So when I decided it was time to say goodbye to our 2010 Dodge Grand Caravan, I wanted to do something worthwhile. It had 185,000 kilometres on it and as many dents as the average Toronto bartender has tattoos. Some people were listing similar vehicles online for $6,000. Who were they trying to kid? Maybe I could get between $1,000 and $2,500 for it. Maybe. There would be haggling and dozens of strangers.

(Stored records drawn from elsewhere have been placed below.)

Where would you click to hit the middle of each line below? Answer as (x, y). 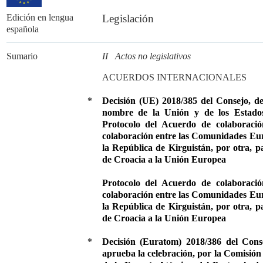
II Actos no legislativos (146, 56)
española (22, 29)
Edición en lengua (40, 17)
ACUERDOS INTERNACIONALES (174, 77)
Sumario (22, 56)
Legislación (128, 18)
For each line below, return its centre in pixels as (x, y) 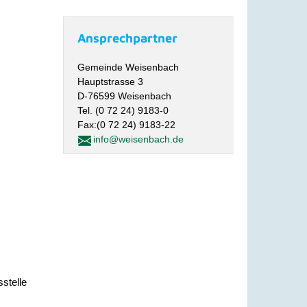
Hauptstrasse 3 (111, 82)
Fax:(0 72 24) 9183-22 (127, 125)
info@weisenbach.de (139, 139)
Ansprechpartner (128, 38)
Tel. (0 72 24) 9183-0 (123, 110)
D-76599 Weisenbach (125, 96)
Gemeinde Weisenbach (128, 67)
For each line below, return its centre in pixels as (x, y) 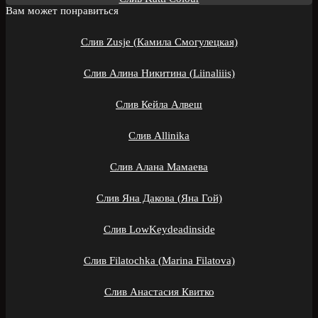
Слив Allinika (159, 135)
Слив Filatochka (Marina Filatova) (159, 260)
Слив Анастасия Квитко (159, 291)
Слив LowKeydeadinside (159, 229)
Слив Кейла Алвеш (159, 104)
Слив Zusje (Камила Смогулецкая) (159, 42)
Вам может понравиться (62, 10)
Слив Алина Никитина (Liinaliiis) (159, 73)
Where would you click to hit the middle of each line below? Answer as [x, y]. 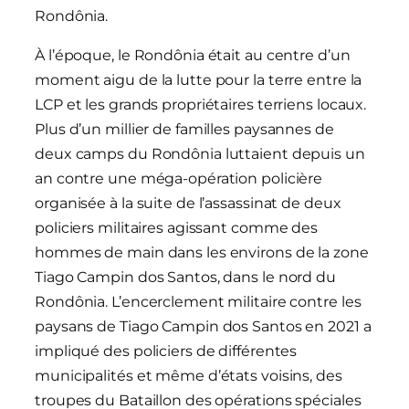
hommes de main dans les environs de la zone [202, 253]
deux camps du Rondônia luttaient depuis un [200, 154]
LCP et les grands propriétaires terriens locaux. [201, 105]
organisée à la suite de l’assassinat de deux [188, 204]
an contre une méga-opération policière [179, 179]
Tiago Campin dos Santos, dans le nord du [185, 278]
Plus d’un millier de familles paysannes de [184, 130]
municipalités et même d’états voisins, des [189, 376]

The process would make the bag of concrete giveaway look easy.

What was I to do?

The answer came about when I was on the Canadian Kidney Foundation website. I have a friend who is hoping for a kidney transplant and I wanted to donate some money. While browsing, I read that the Kidney Foundation has been accepting car donations since 1992. It was fate. Once Christmas had passed, I made the call.

A tow truck arrives to take Andrew Clark's 2010 Dodge Grand Caravan to the Canadian Kidney Foundation.

The Globe and Mail

And so it was that on a frigid January morning, a tow truck arrived. It wasn’t hard to arrange. The entire process can be completed online or by phone. I’d cleared the minivan of all personal items and had the ownership signed over. The tow-truck driver was genial. He said he much preferred doing work for the Kidney Foundation to towing cars that had been ticketed for parking illegally. He knew all about where the money went. “The medical procedure is covered, but if you live in the country, the cost of going to the city for the operation can be huge,” he told me. “They cover that.”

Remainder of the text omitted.